初めての作品となりますので、暖かく見守って下さると嬉しく思います。


ザーザーザーザー


雨が降りそそぐ中、金髪の少年とライトグリーンの少女が

横たわっている。

少女は、血を流し今にも命が消えかかっていた

そんな少女を少年は抱え涙を流す。


「………!なぜ俺を庇った!」



「き、きがついたら…ゲホ…体が勝手に動いていたの。

……が無事でよかっ…た」


「俺は、お前がいない人生など、欲しくは無かった」


「そんなこといわない…で…

わたくしは近くに…いないけど…

あなたをずっと見守ってる…

だから、わたくしの分まで…

幸せになって…あなた…を…」


冷たく血に染まった手を少年の頬に添え少女は微笑みながら言葉を紡ぐが、最後まで言葉を告げれぬまま少女は命を落とした。


ただ、呆然と雨に打たれる少年


この少年にとって少女は何よりも大事だった

共に生きていけずとも、少女が笑っていれば

それだけで、少年はよかった


どこで間違えたのか


どうして少女は死ななければならなかったのか


そんな疑問が頭によぎる


この時代が悪かったのか


少年が……だったからいけなかったのか


少女が……だったからいけなかったのか


答えの出ない考えを繰り返す


もう、目を覚ますことの無い少女の手に自分の手を添え

少年は自分自身へ禁忌の魔法を唱えた。


その魔法は

魂に無理やり記憶を継承させることが出来るもの

魂への継承により少女の魂を感じ取れる事が出来る


だが

少女には記憶の継承の魔法は行えなかった。

魔法は生きていればこそ、かける事が出来る


死んでしまった少女には

記憶の継承の魔法をかける事が出来ないのだ


そして、この魔法は便利でも何でもない

この魔法の代償は自分の命なのだから


魂に記憶を継承する事は

神しか出来ないとされる事

それを無理やり継承させるのは

自分の命を燃やし魔法を唱えるしか方法がない


そして、終わら無い記憶の継承

何年も経つと、自分が自分と分からなくなり

自我が保てなくなるとされていた

増え続ける記憶に廃人となる者もいた

ゆえに、禁忌の魔法とされている。



そして、この魔法から解放されるには

神が与える慈悲のみ


呪文を唱え終え、少年の体には魔法により痣が浮かぶ。


「何年、何十年、何百年、何千年たとうが、必ず君を見つけてみせる。

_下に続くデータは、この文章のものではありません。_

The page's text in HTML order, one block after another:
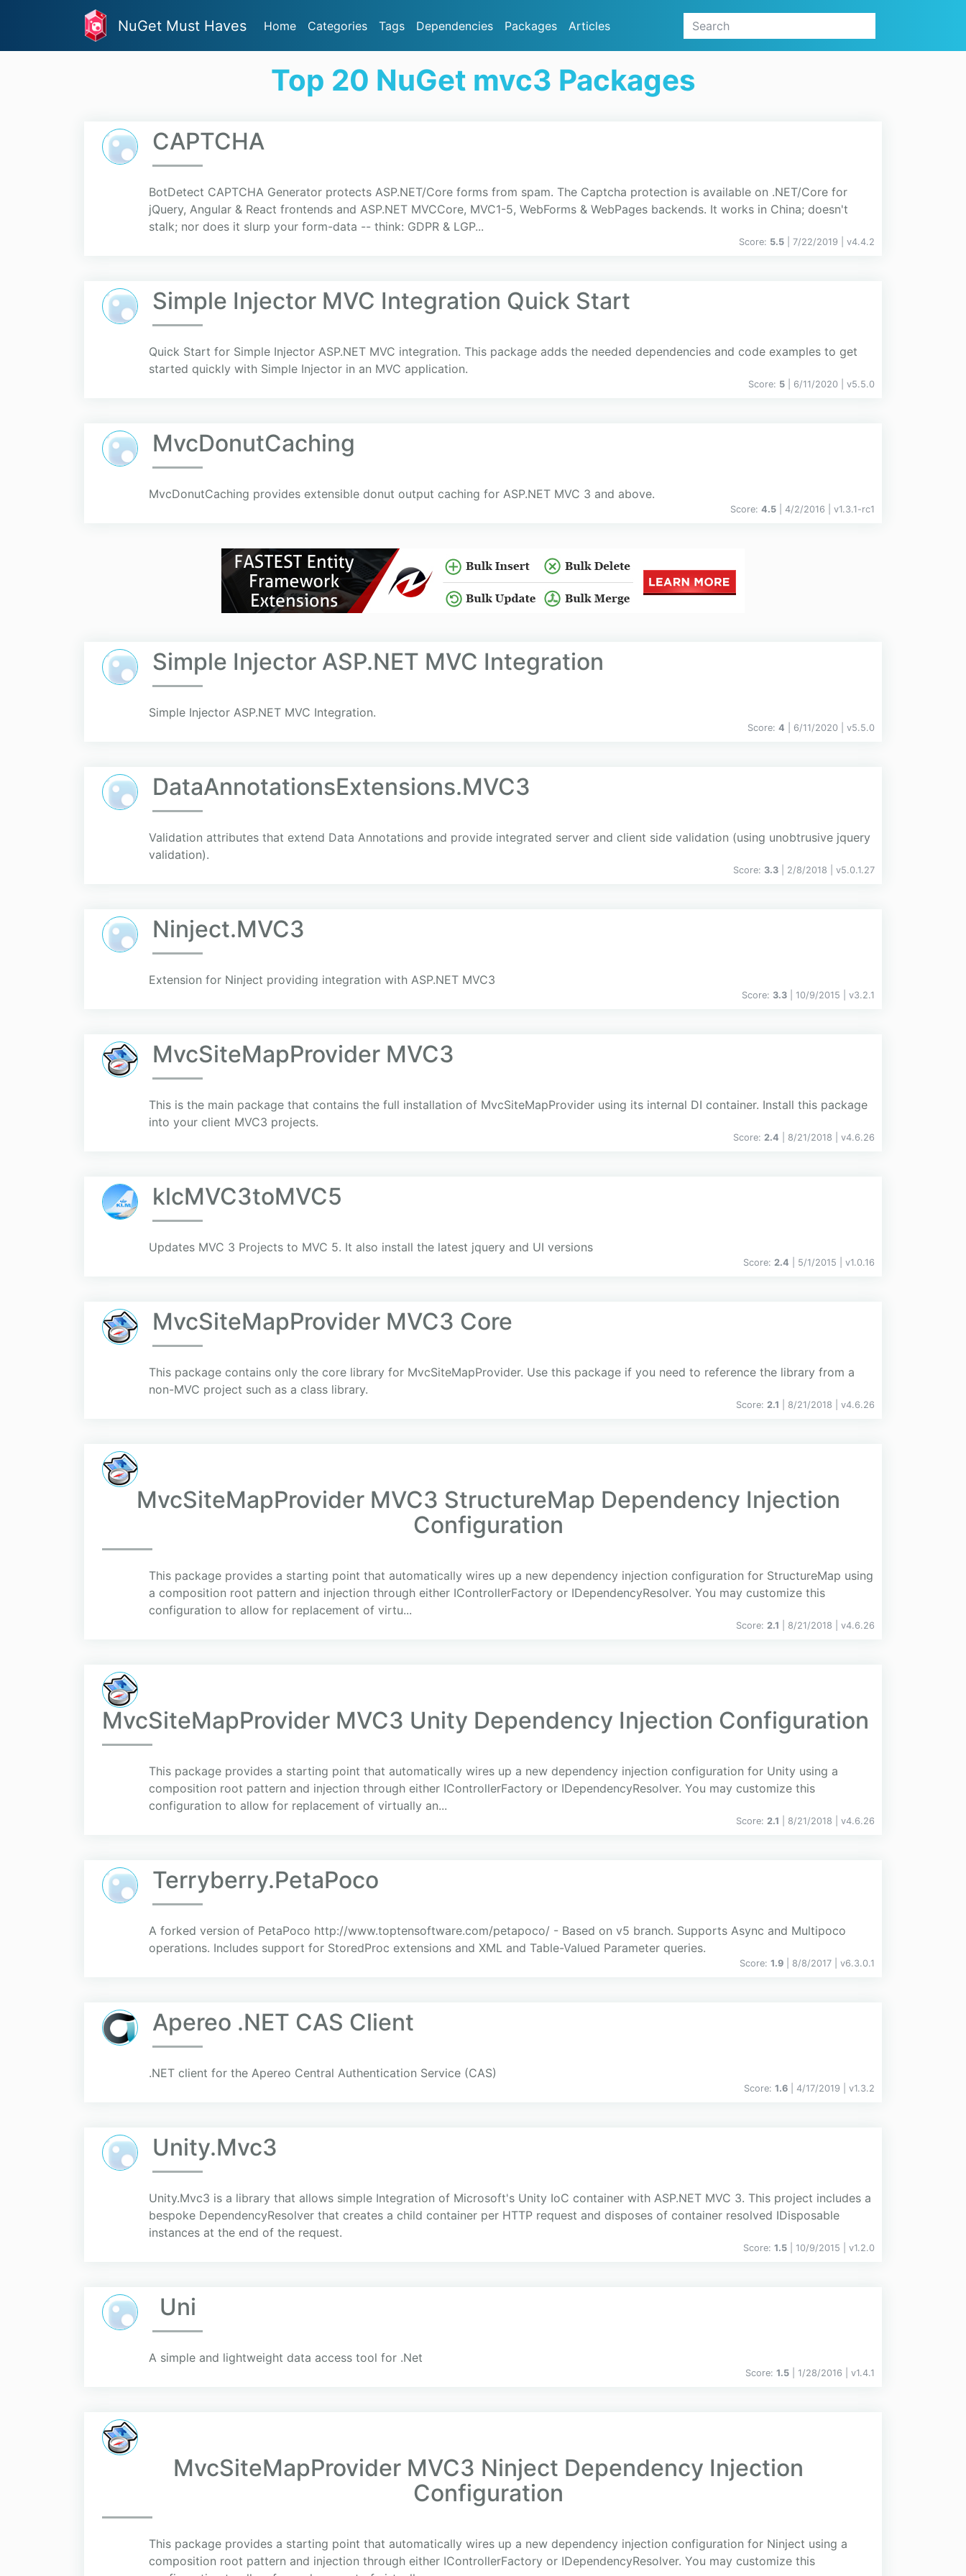
NuGet Must Haves Home Categories Tags Dependencies Packages Articles
Top 20 NuGet mvc3 Packages
CAPTCHA
BotDetect CAPTCHA Generator protects ASP.NET/Core forms from spam. The Captcha protection is available on .NET/Core for
jQuery, Angular & React frontends and ASP.NET MVCCore, MVC1-5, WebForms & WebPages backends. It works in China; doesn't
stalk; nor does it slurp your form-data -- think: GDPR & LGP...
Score: 5.5 | 7/22/2019 | v4.4.2
Simple Injector MVC Integration Quick Start
Quick Start for Simple Injector ASP.NET MVC integration. This package adds the needed dependencies and code examples to get
started quickly with Simple Injector in an MVC application.
Score: 5 | 6/11/2020 | v5.5.0
MvcDonutCaching
MvcDonutCaching provides extensible donut output caching for ASP.NET MVC 3 and above.
Score: 4.5 | 4/2/2016 | v1.3.1-rc1
Simple Injector ASP.NET MVC Integration
Simple Injector ASP.NET MVC Integration.
Score: 4 | 6/11/2020 | v5.5.0
DataAnnotationsExtensions.MVC3
Validation attributes that extend Data Annotations and provide integrated server and client side validation (using unobtrusive jquery
validation).
Score: 3.3 | 2/8/2018 | v5.0.1.27
Ninject.MVC3
Extension for Ninject providing integration with ASP.NET MVC3
Score: 3.3 | 10/9/2015 | v3.2.1
MvcSiteMapProvider MVC3
This is the main package that contains the full installation of MvcSiteMapProvider using its internal DI container. Install this package
into your client MVC3 projects.
Score: 2.4 | 8/21/2018 | v4.6.26
klcMVC3toMVC5
Updates MVC 3 Projects to MVC 5. It also install the latest jquery and UI versions
Score: 2.4 | 5/1/2015 | v1.0.16
MvcSiteMapProvider MVC3 Core
This package contains only the core library for MvcSiteMapProvider. Use this package if you need to reference the library from a
non-MVC project such as a class library.
Score: 2.1 | 8/21/2018 | v4.6.26
MvcSiteMapProvider MVC3 StructureMap Dependency Injection
Configuration
This package provides a starting point that automatically wires up a new dependency injection configuration for StructureMap using
a composition root pattern and injection through either IControllerFactory or IDependencyResolver. You may customize this
configuration to allow for replacement of virtu...
Score: 2.1 | 8/21/2018 | v4.6.26
MvcSiteMapProvider MVC3 Unity Dependency Injection Configuration
This package provides a starting point that automatically wires up a new dependency injection configuration for Unity using a
composition root pattern and injection through either IControllerFactory or IDependencyResolver. You may customize this
configuration to allow for replacement of virtually an...
Score: 2.1 | 8/21/2018 | v4.6.26
Terryberry.PetaPoco
A forked version of PetaPoco http://www.toptensoftware.com/petapoco/ - Based on v5 branch. Supports Async and Multipoco
operations. Includes support for StoredProc extensions and XML and Table-Valued Parameter queries.
Score: 1.9 | 8/8/2017 | v6.3.0.1
Apereo .NET CAS Client
.NET client for the Apereo Central Authentication Service (CAS)
Score: 1.6 | 4/17/2019 | v1.3.2
Unity.Mvc3
Unity.Mvc3 is a library that allows simple Integration of Microsoft's Unity IoC container with ASP.NET MVC 3. This project includes a
bespoke DependencyResolver that creates a child container per HTTP request and disposes of container resolved IDisposable
instances at the end of the request.
Score: 1.5 | 10/9/2015 | v1.2.0
Uni
A simple and lightweight data access tool for .Net
Score: 1.5 | 1/28/2016 | v1.4.1
MvcSiteMapProvider MVC3 Ninject Dependency Injection
Configuration
This package provides a starting point that automatically wires up a new dependency injection configuration for Ninject using a
composition root pattern and injection through either IControllerFactory or IDependencyResolver. You may customize this
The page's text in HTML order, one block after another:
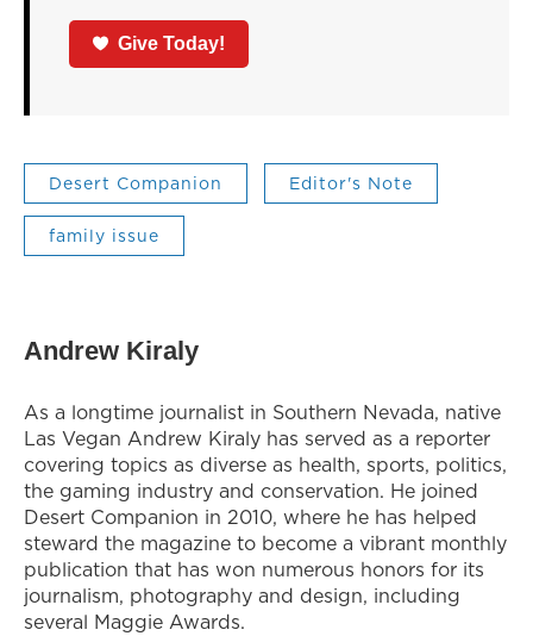
Give Today!
Desert Companion Editor's Note
family issue
Andrew Kiraly
As a longtime journalist in Southern Nevada, native
Las Vegan Andrew Kiraly has served as a reporter
covering topics as diverse as health, sports, politics,
the gaming industry and conservation. He joined
Desert Companion in 2010, where he has helped
steward the magazine to become a vibrant monthly
publication that has won numerous honors for its
journalism, photography and design, including
several Maggie Awards.
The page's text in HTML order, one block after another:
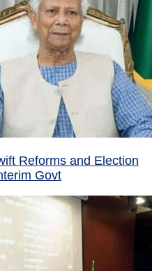
Reforms and Election
Govt
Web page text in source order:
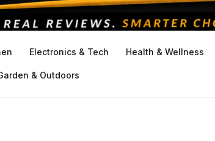
Electronics & Tech Health & Wellness
& Outdoors
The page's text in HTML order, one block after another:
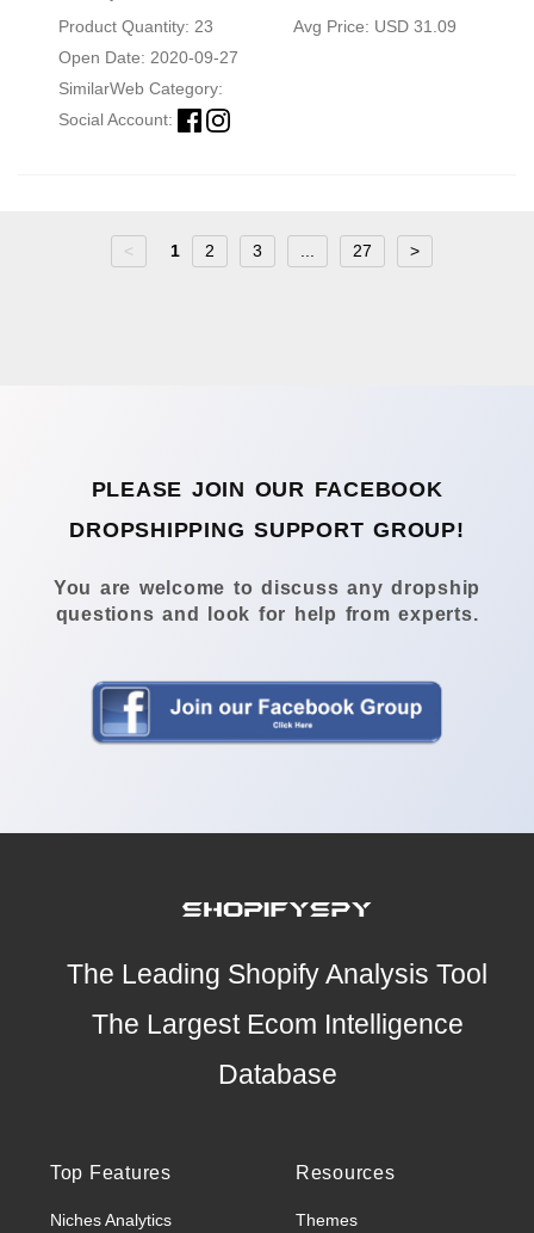
Product Quantity: 23
Avg Price: USD 31.09
Open Date: 2020-09-27
SimilarWeb Category:
Social Account:
< 1 2 3 27 >
PLEASE JOIN OUR FACEBOOK
DROPSHIPPING SUPPORT GROUP!
You are welcome to discuss any dropship
questions and look for help from experts.
The Leading Shopify Analysis Tool
The Largest Ecom Intelligence
Database
Top Features
Niches Analytics
Resources
Themes
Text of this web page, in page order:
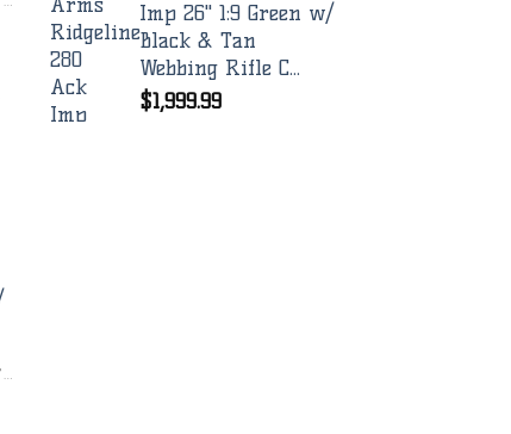
CHRISTENSEN ARMS BOLT RIFLES
Imp 26" 1:9 Green w/
Black & Tan
Webbing Rifle C...
$1,999.99
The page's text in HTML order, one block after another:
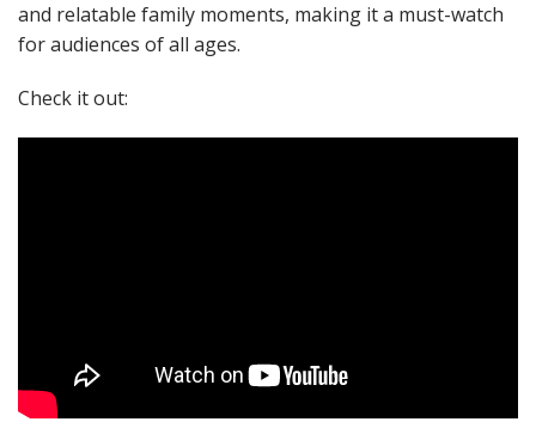
and relatable family moments, making it a must-watch
for audiences of all ages.
Check it out:
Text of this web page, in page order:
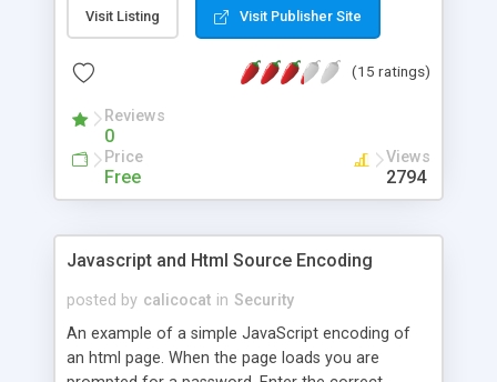
Visit Listing Visit Publisher Site
(15 ratings)
Reviews
0
Price
Free
Views
2794
Javascript and Html Source Encoding
posted by calicocat in Security
An example of a simple JavaScript encoding of
an html page. When the page loads you are
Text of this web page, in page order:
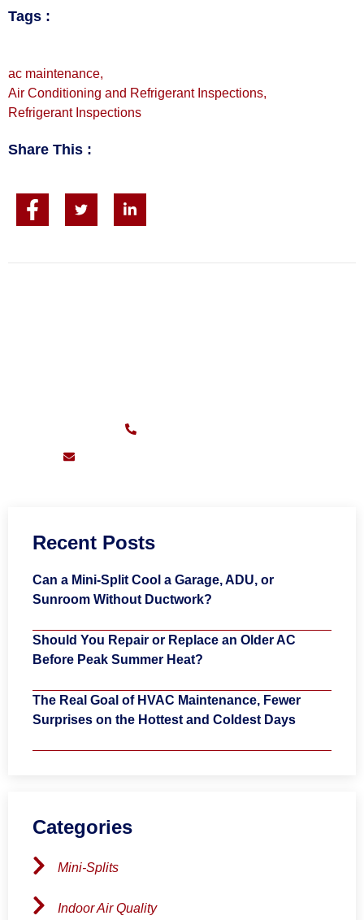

だから、またいつか君と……」


そして、少年は少女と手を添えたまま生き絶えた。



これは2人の少年、少女の始まりの記憶である。

ここから何千年もの間、少年は痣と共に転生を繰り返し

少女が生まれ変わってくるのを待ち望んだ


だが、神の悪戯なのか

少女はこの千年産まれてくることは無かった

少年は悲しみにくれ、最初は幾度も神に願った


「少女の魂に合わせてくれと…

もう一度、少女と笑い合わせてくれと」


何百年と転生するうちに、少年の魂は傷つき、歪んでいく

膨大な記憶に自害する者もいた

自分自身が分からなくなり、廃人となる者もいた


受け継ぐのは、少年の魂と記憶のみ


だが、産まれた彼、彼女等は

少年とは別の人格であり

本来歩むはずだった人生があった

膨大な記憶が無ければ…


そんな時、青年が天に向かい涙声で呟く


「少女に会いたいと(たましい)が叫ぶんだ。

けれど、()()()()その少女は知らない。なのに求める。

もう、俺自身の人生を歩みたい!魂は少年でも()()()()


この青年も、何百年も前から続く記憶に悩まされていた

だが、青年は折れなかった

愛する人を見つけたから

でも、魂が拒否をするんだ

あの少女でなければいけないと

呪われたように…


それを哀れに思った1人の神が少年の記憶を封印した


あの少女が亡くなった原因となった忌まわしい記憶も全て。


記憶を封印された青年は、幸せになった。

心から笑い合い最愛の人の手を取りその人生は幸せだった

そして、月日が流れ青年が人生を全うし命が消えた2年後

あの少女が死んでからおおよそ千年


少女の魂を持つ者が生まれたのだった。


そして、少年の魂を持つ者も。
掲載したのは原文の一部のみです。